The t-test, a statistical technique, is applied to examine the effect of the news on the movements of the market. According to the variance test ratio results in the previous section, equal variance t-tests are run for two return groups having equal variance while unequal variance t-tests are performed for two return groups having unequal variance. For examining the instant market reactions, the pre-five-day period is compared with the post-five-day period while the pre-thirty-day period is compared with the post-thirty-day period for a longer investigation period. Table 9 and Table 10 describe the two-sample t-test results for positive news sentiments and negative news sentiments, respectively. Each table also describes the mean and standard deviation of index returns calculated in different periods. According to the tables, there is a difference between the market returns before and after the date of the news announcement, whether it is positive or negative, but the difference is not statistically significant.
If the significant change in the market return’s means is considered a signal of market reactions to news sentiments, the analysis results of this research show that news sentiments have no significant effects on the stock market in Vietnam. This finding is not aligned with the conclusions of related studies. For example, Petropoulos and Siakoulis (2021) claim that the sentiment of corporate news can forecast market turbulence.
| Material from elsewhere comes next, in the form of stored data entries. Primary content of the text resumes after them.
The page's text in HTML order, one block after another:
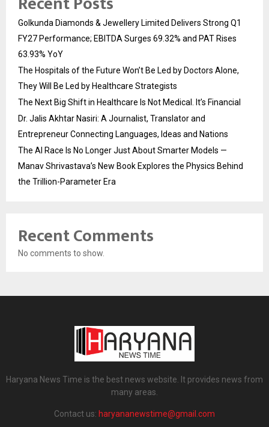
Golkunda Diamonds & Jewellery Limited Delivers Strong Q1
FY27 Performance; EBITDA Surges 69.32% and PAT Rises
63.93% YoY
The Hospitals of the Future Won’t Be Led by Doctors Alone,
They Will Be Led by Healthcare Strategists
The Next Big Shift in Healthcare Is Not Medical. It’s Financial
Dr. Jalis Akhtar Nasiri: A Journalist, Translator and
Entrepreneur Connecting Languages, Ideas and Nations
The AI Race Is No Longer Just About Smarter Models —
Manav Shrivastava’s New Book Explores the Physics Behind
the Trillion-Parameter Era
Recent Comments
No comments to show.
Haryana News Time is the best news website. It provides news from
many areas.
Contact us: haryananewstime@gmail.com

Huang et al. (2020) and Li et al. (2020) also confirm the role of news sentiments in stock return prediction. The disparity between the findings of this research and other works is down to two main factors. The first factor is the doubt about the leakage of both positive and negative news before it is public in the media so that the market may react before the official news release. Therefore, the choice of the time frame before and after the dates of news releases is crucial when it comes to interpretation and analysis. The second factor could be the limitation of the sample collected. If broader indices are investigated, the effects of news sentiments on stock returns would be more significant. Therefore, more event dates and stock indexes should be collected for future research to obtain an adequate estimate of market response to positive and negative news articles.

5. Conclusions and Future Research

New information can be favorable or unfavorable to investors and it requires careful assessment. This study constructs an NLP model to discover the various moods of the news posted daily on three websites concerning finance and the economy in Vietnam. After being trained, the model obtains a high level of accuracy (over 81%) in assigning an article to a positive group or negative group by reading its title and content. As one of the pioneers in building a textual analysis model in the Vietnamese language, the NLP model in this paper can be applied by investors to extract the sentiment of any news article. It can be a tool for assessing the wider market or economic condition that can be favorable or unfavorable to stock investment. Therefore, investors can obtain an understanding of the current market without extensive reading. Researchers who are interested in textual analysis should find the results of this study noteworthy because it provides a well-trained model in the Vietnamese language.
Regarding the research objective of examining the effects of news sentiments on the stock market, this study concludes that there is no significant change in the return means of the index before and after the news release. However, employing the variance ratio test and CDF presentation, this study reveals that there is a change in the index risk when a piece of negative news is available.
For future research, there should be a broader index that reflects the prices of a large number of stocks used to explore the reactions of the whole market to the news. Examples of current stock indexes in Vietnam that can be selected are Vn-Index, measuring the price changes of all stocks traded on the Hochiminh Stock Exchange, and HNX-Index, accounting for the prices of all stocks on the Hanoi Stock Exchange. To discover any news leakage, future research is intended to rearrange the time periods to detect any potential effects of news on the market before public announcements.

Author Contributions

Conceptualization, L.T.V., H.T.K.; methodology, L.T.V., D.N.P.; software, D.N.P.; validation, L.T.V., D.N.P. and T.T.T.P.; formal analysis, L.T.V.; investigation, D.N.P.; resources, T.T.T.P.; data curation, L.T.V., H.T.K.; writing—original draft preparation, L.T.V. and H.T.K.; writing—review and editing, L.T.V. and H.T.K.; visualization, T.T.T.P.; supervision, L.T.V.; project administration, L.T.V.; funding acquisition, L.T.V. All authors have read and agreed to the published version of the manuscript.

Funding

This research was funded by the VNU University of Economics and Business, Hanoi, grant number KT.21.05.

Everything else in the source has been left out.